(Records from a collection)
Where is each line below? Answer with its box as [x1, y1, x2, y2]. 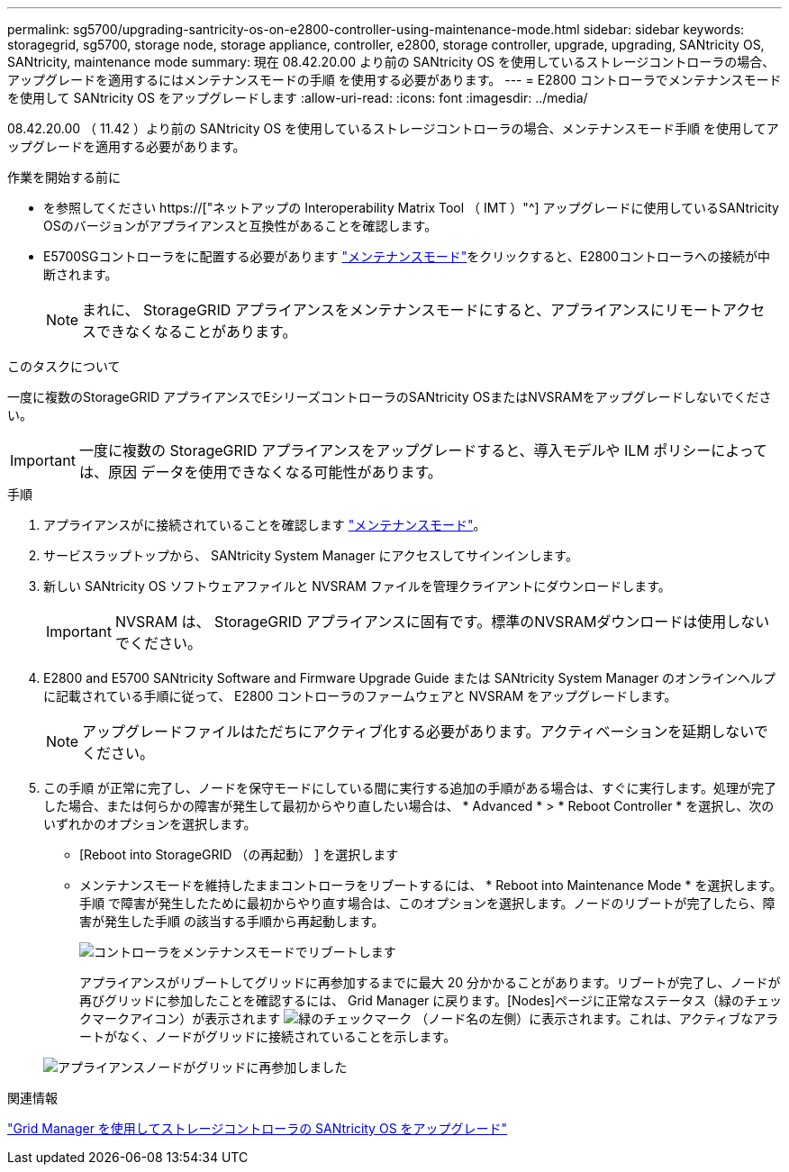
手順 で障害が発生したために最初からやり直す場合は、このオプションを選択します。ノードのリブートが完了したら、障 [79, 895, 775, 911]
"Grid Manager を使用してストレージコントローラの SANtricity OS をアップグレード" [7, 1121, 508, 1136]
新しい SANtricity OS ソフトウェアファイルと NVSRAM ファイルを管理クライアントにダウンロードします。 [43, 578, 671, 594]
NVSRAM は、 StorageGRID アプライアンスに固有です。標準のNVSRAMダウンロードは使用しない [114, 613, 770, 631]
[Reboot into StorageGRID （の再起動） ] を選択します [79, 847, 399, 862]
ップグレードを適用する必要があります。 [7, 139, 246, 154]
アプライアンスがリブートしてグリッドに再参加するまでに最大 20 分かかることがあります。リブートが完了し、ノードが [79, 975, 781, 990]
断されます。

Goal of the exercise:
Could you print the lines above, exactly as written, from the line containing "アプライアンスがリブートしてグリッドに再参加するまでに最大 20 分かかることがあります。リブートが完了し、ノードが" through the final one?

Answer area:
アプライアンスがリブートしてグリッドに再参加するまでに最大 20 分かかることがあります。リブートが完了し、ノードが [79, 975, 781, 990]
断されます。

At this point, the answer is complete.